**Task details**
The required output is the stretch from the line containing "nowy, co możemy" through the line containing "Hemi sent Bastian" in the records below, unaltered and with no pictures.

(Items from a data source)
· · · ·

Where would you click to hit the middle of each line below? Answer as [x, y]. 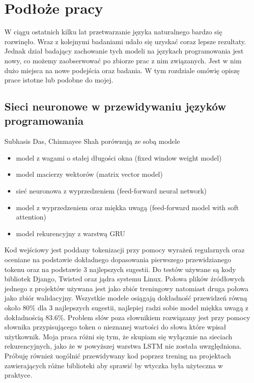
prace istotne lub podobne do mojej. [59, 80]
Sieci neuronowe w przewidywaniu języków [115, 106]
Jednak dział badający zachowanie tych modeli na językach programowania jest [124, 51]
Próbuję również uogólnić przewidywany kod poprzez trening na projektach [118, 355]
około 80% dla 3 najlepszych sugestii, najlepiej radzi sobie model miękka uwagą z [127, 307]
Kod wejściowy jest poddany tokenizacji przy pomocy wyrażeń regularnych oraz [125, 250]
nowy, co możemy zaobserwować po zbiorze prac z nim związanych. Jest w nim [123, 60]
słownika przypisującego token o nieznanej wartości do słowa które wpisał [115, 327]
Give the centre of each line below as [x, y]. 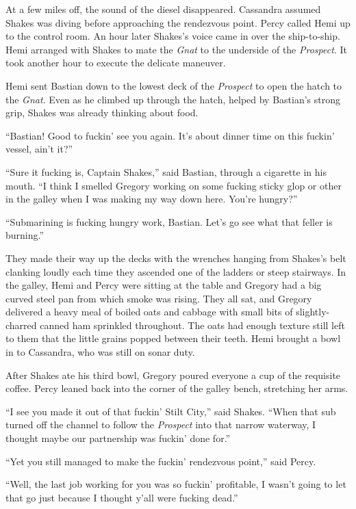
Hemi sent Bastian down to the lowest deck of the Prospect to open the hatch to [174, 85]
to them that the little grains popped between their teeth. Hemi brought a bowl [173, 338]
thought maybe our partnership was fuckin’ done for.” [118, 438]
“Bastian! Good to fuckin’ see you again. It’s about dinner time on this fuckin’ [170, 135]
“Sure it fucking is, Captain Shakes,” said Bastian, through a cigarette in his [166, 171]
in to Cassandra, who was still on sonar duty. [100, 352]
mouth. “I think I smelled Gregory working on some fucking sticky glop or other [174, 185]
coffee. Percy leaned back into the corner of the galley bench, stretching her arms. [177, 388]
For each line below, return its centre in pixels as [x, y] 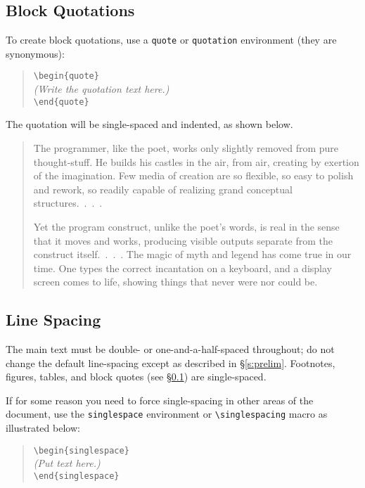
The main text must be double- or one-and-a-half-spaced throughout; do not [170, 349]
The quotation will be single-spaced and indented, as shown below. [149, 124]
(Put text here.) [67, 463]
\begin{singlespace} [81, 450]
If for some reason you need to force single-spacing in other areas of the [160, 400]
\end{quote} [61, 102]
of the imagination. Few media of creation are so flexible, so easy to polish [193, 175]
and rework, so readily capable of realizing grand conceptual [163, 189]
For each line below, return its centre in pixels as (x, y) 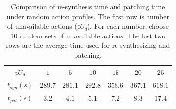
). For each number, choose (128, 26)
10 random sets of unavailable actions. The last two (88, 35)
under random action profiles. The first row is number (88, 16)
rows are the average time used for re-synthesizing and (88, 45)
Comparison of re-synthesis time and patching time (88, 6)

· · · ·

**Solution to the exercise**
nowy, co możemy zaobserwować po zbiorze prac z nim związanych. Jest w nim [123, 60]
słownika przypisującego token o nieznanej wartości do słowa które wpisał [115, 327]
Give the centre of each line below as [x, y]. 
Hemi sent Bastian down to the lowest deck of the Prospect to open the hatch to [174, 85]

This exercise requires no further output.